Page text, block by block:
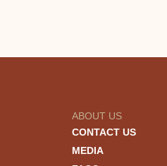
ABOUT US
CONTACT US
MEDIA
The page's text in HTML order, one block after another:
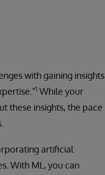
with gaining insights
1 While your
these insights, the pace
artificial
With ML, you can
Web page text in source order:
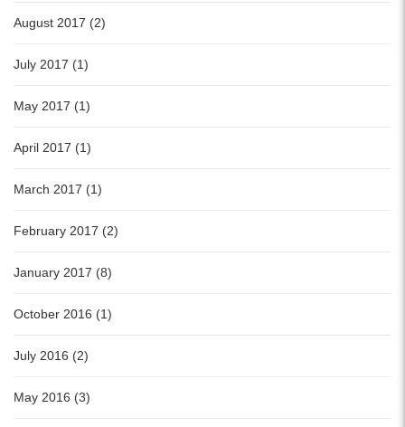
August 2017 (2)
July 2017 (1)
May 2017 (1)
April 2017 (1)
March 2017 (1)
February 2017 (2)
January 2017 (8)
October 2016 (1)
July 2016 (2)
May 2016 (3)
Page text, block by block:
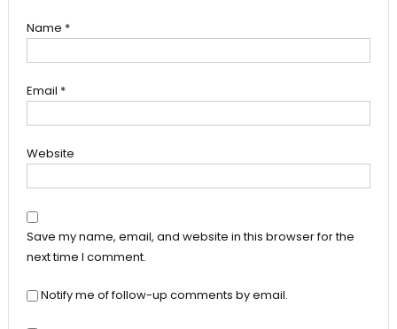
Name *
Email *
Website
Save my name, email, and website in this browser for the
next time I comment.
Notify me of follow-up comments by email.
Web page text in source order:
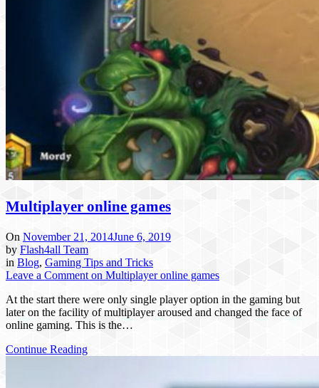
Multiplayer online games
On November 21, 2014June 6, 2019
by Flash4all Team
in Blog, Gaming Tips and Tricks
Leave a Comment on Multiplayer online games
At the start there were only single player option in the gaming but
later on the facility of multiplayer aroused and changed the face of
online gaming. This is the…
Continue Reading
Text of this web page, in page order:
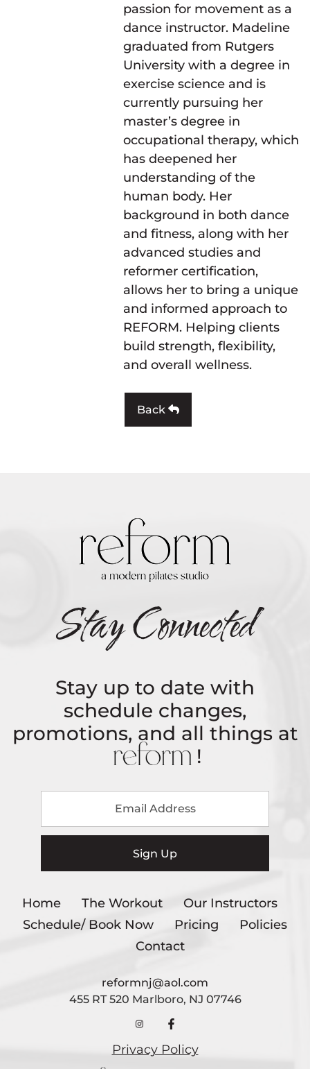
passion for movement as a
dance instructor. Madeline
graduated from Rutgers
University with a degree in
exercise science and is
currently pursuing her
master’s degree in
occupational therapy, which
has deepened her
understanding of the
human body. Her
background in both dance
and fitness, along with her
advanced studies and
reformer certification,
allows her to bring a unique
and informed approach to
REFORM. Helping clients
build strength, flexibility,
and overall wellness.
Back
Stay Connected
Stay up to date with
schedule changes,
promotions, and all things at
REFORM !
Home The Workout
Our Instructors
Schedule/ Book Now
Pricing
Policies
Contact
reformnj@aol.com
455 RT 520 Marlboro, NJ 07746
Privacy Policy
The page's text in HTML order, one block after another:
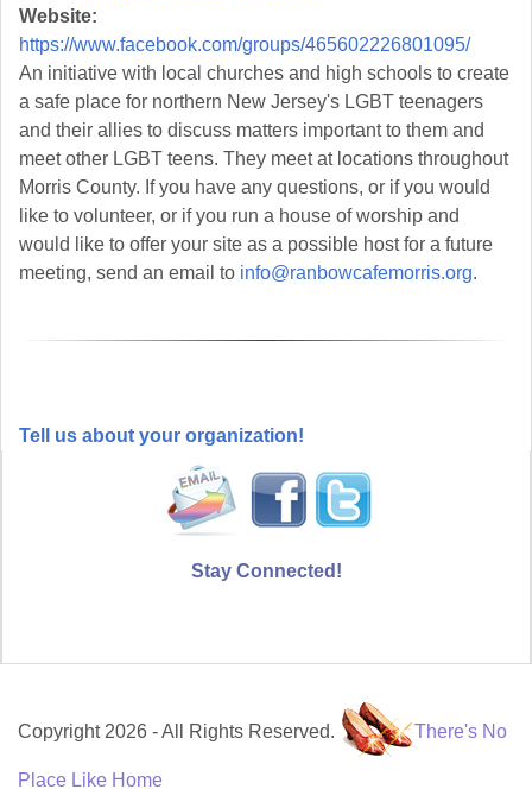
Website:
https://www.facebook.com/groups/465602226801095/
An initiative with local churches and high schools to create
a safe place for northern New Jersey's LGBT teenagers
and their allies to discuss matters important to them and
meet other LGBT teens. They meet at locations throughout
Morris County. If you have any questions, or if you would
like to volunteer, or if you run a house of worship and
would like to offer your site as a possible host for a future
meeting, send an email to info@ranbowcafemorris.org.
Tell us about your organization!
Stay Connected!
Copyright 2026 - All Rights Reserved. There's No
Place Like Home
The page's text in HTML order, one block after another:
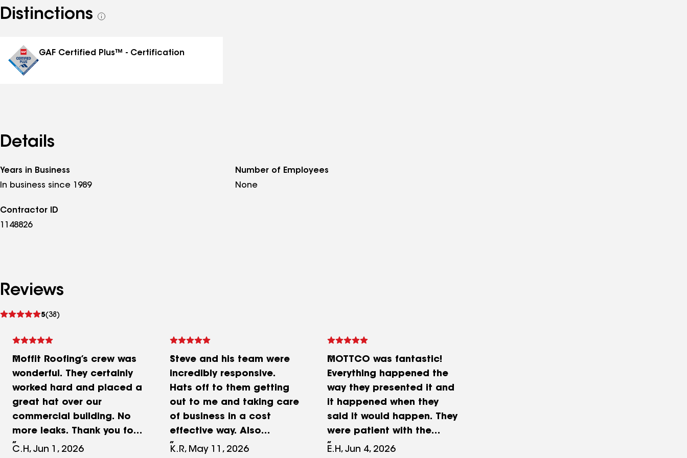
Distinctions
See
GAF Certified Plus™ - Certification
Details
Years in Business
In business since 1989
Number of Employees
None
Contractor ID
1148826
Reviews
5(38)
See
Moffit Roofing’s crew was
wonderful. They certainly
worked hard and placed a
great hat over our
commercial building. No
more leaks. Thank you for
your promptness,
C.H, Jun 1, 2026
Steve and his team were
incredibly responsive.
Hats off to them getting
out to me and taking care
of business in a cost
effective way. Also
impressive was the team's
K.R, May 11, 2026
MOTTCO was fantastic!
Everything happened the
way they presented it and
it happened when they
said it would happen. They
were patient with the
insurance process and
E.H, Jun 4, 2026
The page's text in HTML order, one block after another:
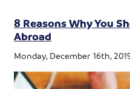
8 Reasons Why You
Abroad
Monday, December 16th,
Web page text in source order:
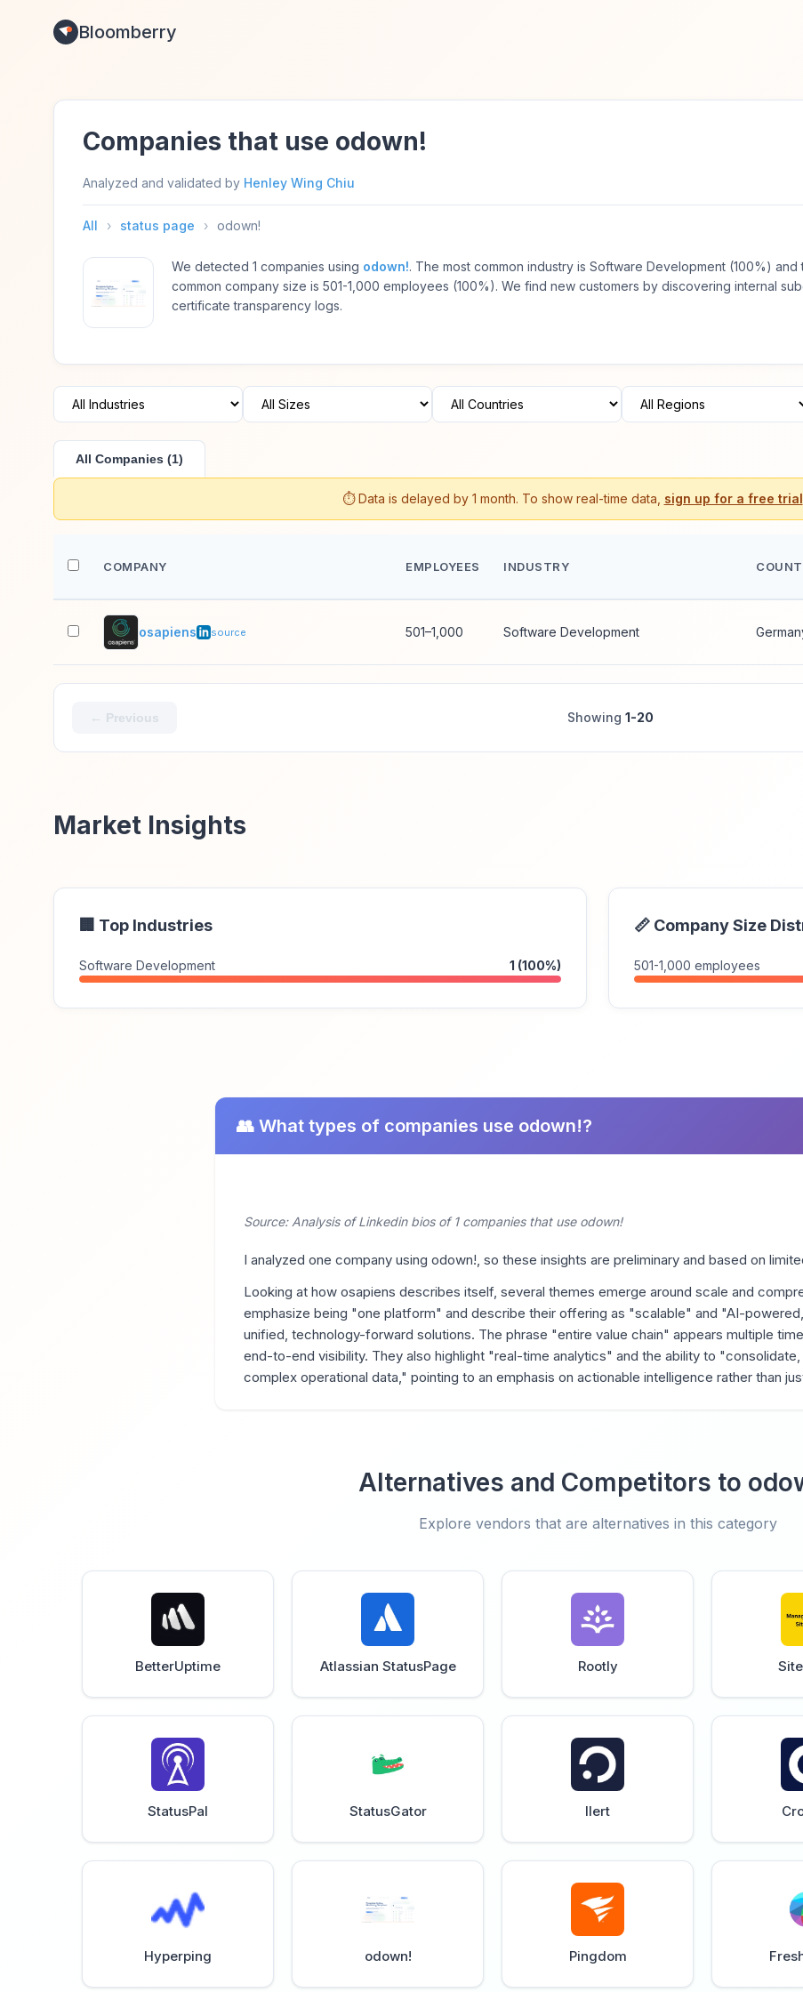
Bloomberry
Companies that use odown!
Analyzed and validated by Henley Wing Chiu
All › status page › odown!
We detected 1 companies using odown!. The most common industry is Software Development (100%) and
common company size is 501-1,000 employees (100%). We find new customers by discovering internal
certificate transparency logs.
All Companies (1)
⏱️ Data is delayed by 1 month. To show real-time data, sign up for a free trial
COMPANY EMPLOYEES INDUSTRY
osapiens source 501–1,000 Software Development
← Previous Showing 1-20
Market Insights
🏢 Top Industries
Software Development 1 (100%)
📏 Company Size
501-1,000 employees
👥 What types of companies use odown!?
Source: Analysis of Linkedin bios of 1 companies that use odown!
I analyzed one company using odown!, so these insights are preliminary and based on
Looking at how osapiens describes itself, several themes emerge around scale and
emphasize being "one platform" and describe their offering as "scalable" and "AI-
unified, technology-forward solutions. The phrase "entire value chain" appears multiple
end-to-end visibility. They also highlight "real-time analytics" and the ability to
complex operational data," pointing to an emphasis on actionable intelligence rather than
Alternatives and Competitors to
Explore vendors that are alternatives in this category
BetterUptime Atlassian StatusPage Rootly
StatusPal StatusGator Ilert
Hyperping odown! Pingdom

++++++++

**Problem to solve**.
Within the listing above, print exactly the stretch beginning at the line that contains "human body. Her" and finishing at the line that contains "would like to", ends kept, pictures left out, and nothing more.

**Answer below**.
human body. Her
background in both dance
and fitness, along with her
advanced studies and
reformer certification,
allows her to bring a unique
and informed approach to
REFORM. Helping clients
build strength, flexibility,
and overall wellness.
Back
Stay Connected
Stay up to date with
schedule changes,
promotions, and all things at
REFORM !
Home The Workout
Our Instructors
Schedule/ Book Now
Pricing
Policies
Contact
reformnj@aol.com
455 RT 520 Marlboro, NJ 07746
Privacy Policy
The page's text in HTML order, one block after another:
Website:
https://www.facebook.com/groups/465602226801095/
An initiative with local churches and high schools to create
a safe place for northern New Jersey's LGBT teenagers
and their allies to discuss matters important to them and
meet other LGBT teens. They meet at locations throughout
Morris County. If you have any questions, or if you would
like to volunteer, or if you run a house of worship and
would like to offer your site as a possible host for a future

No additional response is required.